Key Experimental Results¶
Main Results (Fine-tuning Qwen2-VL-2B on 10K Subset)¶
| Method | MME | MMBench | ScienceQA | A-OKVQA | POPE | Avg |
|---|---|---|---|---|---|---|
| Random | 1475.76 | 0.5353 | 0.6614 | 0.7092 | 75.50 | 63.18 |
| Full Data (300K) | 1553.05 | 0.5953 | 0.6267 | 0.6934 | 78.17 | 63.77 |
| SCALE (Prev. SOTA) | 1814.97 | 0.6318 | 0.6916 | 0.7066 | 73.81 | 67.41 |
| EVIAN (Ours) | 1876.89 | 0.6463 | 0.7115 | 0.7493 | 79.87 | 70.20 |
Ablation Study¶
| Configuration | Avg | Note |
|---|---|---|
| EVIAN (Full) | 70.20 | Full framework achieves best performance |
| w/o Decomposition | 67.93 | Removing decomposition causes a drop of 2.27 |
| w/o \(S_L\) (Logical Coherence) | 57.27 | Largest drop when logical coherence is removed (↓12.93) |
| w/o \(S_K\) (Factual Accuracy) | 64.21 | Removing factual accuracy causes a drop of 5.99 |
| Only \(S_V\) (Image-Text Consistency) | 65.36 | Visual consistency alone is acceptable but POPE drops sharply to 68.56 |
Key Findings¶
- Logical coherence is the most critical dimension: Removing \(S_L\) causes Avg to collapse from 70.20 to 57.27, because relying solely on \(S_K\) and \(S_V\) selects samples that are factually correct but logically inconsistent, producing contradictory supervision signals.
- "Less is more": The 10K subset selected by EVIAN (3.3% of 300K) yields better training outcomes than the full 300K dataset.
- In the score distribution, 92.3% of original high-quality samples receive scores ≥ 3.0, while defective samples cluster around 3.0 (JSD = 0.35, AUC = 0.86).
- Cross-architecture validation on InternVL2-2B confirms that the gains stem from data quality rather than inductive bias alignment between the auditor and the target model.
Highlights & Insights¶
- The central insight of the Decomposition-then-Evaluation paradigm is that decomposing auditing into verifiable sub-tasks renders complex auditing reliable.
- The work challenges the prevailing assumption that more data is better, surpassing full-data training with only 3.3% of the data.
- The counter-intuitive finding that logical coherence—rather than visual alignment or factual accuracy—is the most critical data quality factor carries broad implications.
- The defect injection benchmark features a systematic taxonomy covering three major categories (consistency, reasoning, and knowledge), each with five error subtypes.
Limitations & Future Work¶
- The framework depends on large multimodal models for decomposition and evaluation, potentially inheriting their biases and blind spots.
- Errors introduced during the decomposition phase propagate to subsequent evaluation stages, leaving robustness to be improved.
- High computational cost (multiple invocations of large models) limits applicability to very large-scale datasets.
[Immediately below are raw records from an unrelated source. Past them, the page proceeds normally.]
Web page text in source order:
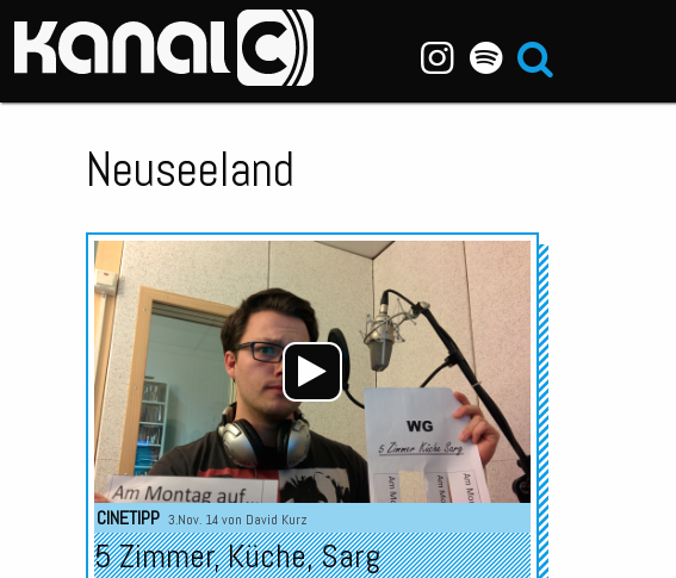
Neuseeland
Audio-
Player
CINETIPP 3.Nov. 14 von David Kurz
5 Zimmer, Küche, Sarg
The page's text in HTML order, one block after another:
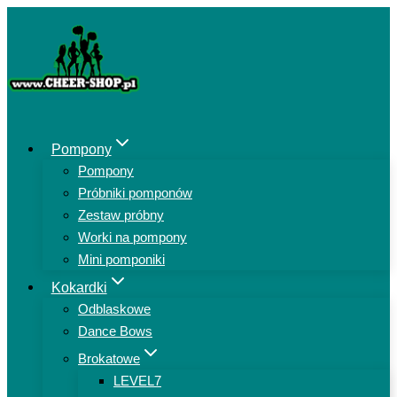
Pompony
Pompony
Próbniki pomponów
Zestaw próbny
Worki na pompony
Mini pomponiki
Kokardki
Odblaskowe
Dance Bows
Brokatowe
LEVEL7
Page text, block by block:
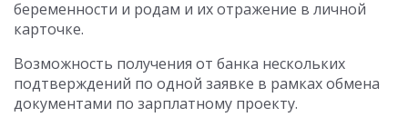
беременности и родам и их отражение в личной
карточке.
Возможность получения от банка нескольких
подтверждений по одной заявке в рамках обмена
документами по зарплатному проекту.
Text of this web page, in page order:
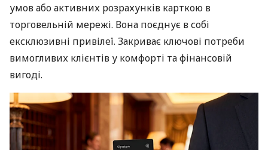
умов або активних розрахунків карткою в
торговельній мережі. Вона поєднує в собі
ексклюзивні привілеї. Закриває ключові потреби
вимогливих клієнтів у комфорті та фінансовій
вигоді.

- Other data quality dimensions such as stylistic diversity and pedagogical value are not modeled.
Related Work & Insights¶
- vs. SCALE: SCALE employs multi-stage filtering (modality quality, relevance, clarity, task rarity) but performs no component-level decomposition; EVIAN achieves more precise fine-grained auditing through cognitive component decomposition.
- vs. CLIPScore/BLIP: Similarity-based coarse-grained filtering cannot capture logical fallacies and factual errors.
- vs. LLM-as-a-Judge: Directly prompting models for holistic scores introduces bias and instability; EVIAN mitigates this through structured decomposition.
Rating¶
- Novelty: ⭐⭐⭐⭐ The Decomposition-then-Evaluation paradigm is novel, and the 15-category defect taxonomy is systematic.
- Experimental Thoroughness: ⭐⭐⭐⭐⭐ Includes multi-baseline comparison, comprehensive ablation, cross-architecture validation, and a 300K-sample benchmark.
- Writing Quality: ⭐⭐⭐⭐ Well-structured, richly illustrated, and analytically thorough.
- Value: ⭐⭐⭐⭐ Offers important guidance for multimodal data curation; the finding that logical coherence should be prioritized has wide-ranging implications.